Our Father which art in heaven,
Hallowed be thy name.
Thy kingdom come,
Thy will be done in earth, as it is in heaven.
Give us this day…
The Lord’s Prayer also has a hidden benefit. It has, at its core, one simple but profound request:
“Give. Us. This. Day.”
That’s it. That’s the real core of all prayers. That is the one request of the Lord without which nothing else matters. That is what all our past, lost days flow towards and which all our future hoped-for days flow from. Without the gift of “This Day” the ones that have passed have no meaning and the ones that are to come have no potentiality. Both are but abstractions or, as the poet has it:
What might have been is an abstraction
Remaining a perpetual possibility
Only in a world of speculation.
What might have been and what has been
Point to one end, which is always present.
Which is a fancy way of saying that without the gift of this day being given us all else is lost. Secular thinkers speak of this as being “in the now” as if “being here now” was all that it took to be really alive.
I lived in that pop-cult fauxworld for years before escaping and, looking back, I seem to remember it not as replete with luminous headlands overlooking the sea, but as the shadowlands that loom beyond a darker border. It was neither a gift nor a curse, a burden or a blessing. It simply was and, as a result, was rather unremarkable.

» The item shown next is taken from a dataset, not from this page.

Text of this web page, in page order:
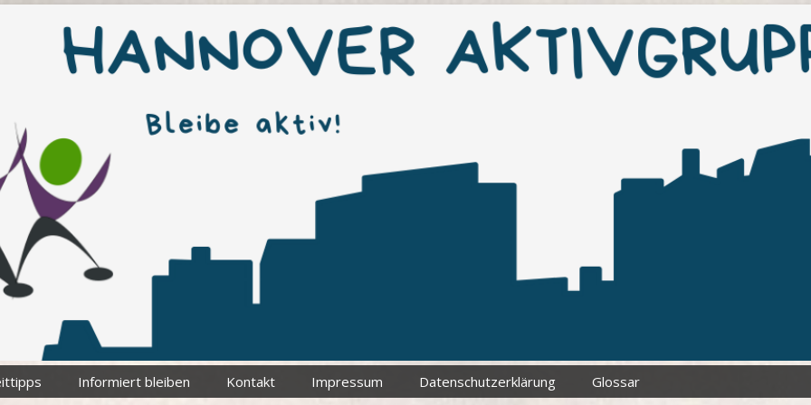
Informiert bleiben Kontakt Impressum Datenschutzerklärung Glossar

That secular world originated out of nothing, out of the limited imagination of the noosphere and, with no reach beyond itself, existed closer to the Alpha than to the Omega. It had, as secular things often do, a tangle of bright, shiny deceivers clustered around its non-belief like gnats outside a privy, but when you arrived at the center it had nothing to say about tomorrow, and very little to promise about this day other than that it would be roughly similar to yesterday. There was little inscape and no escape. Its “Now” was always the same day, neither given nor taken but simply existing. It was the kind of day in which the existence of the Human and the existence of Planaria was essentially equal. I, for one, would rather ask for my day than simply arrive in it.
This is why, when I pray the Lord’s Prayer, I always pause — at the very least — when I come to the phrase, “Give us this day.” And in that pause, I remember another phrase derived from scripture, “Tomorrow is not promised.”
I once knew that phrase, “Tomorrow is not promised,” in a rather dry, academic, vaguely poetic manner. Now, having had my all my tomorrows removed and then miraculously restored, I understand the phrase down to the marrow of my bones. Coming into this day I always ask “Give us this day.” Departing the day I find I return to the early litanies of childhood, “I pray the Lord my soul to keep. If I should die before I wake….”
But then, so far, I do wake and I continue in my project to replace curses with prayers. I’m not very good at it yet. Still fairly shaky. Then again, as another poet tells me,
This shaking keeps me steady. I should know.
What falls away is always. And is near.
I wake to sleep, and take my waking slow.
I learn by going where I have to go.
The Lord give me (and give you) This Day.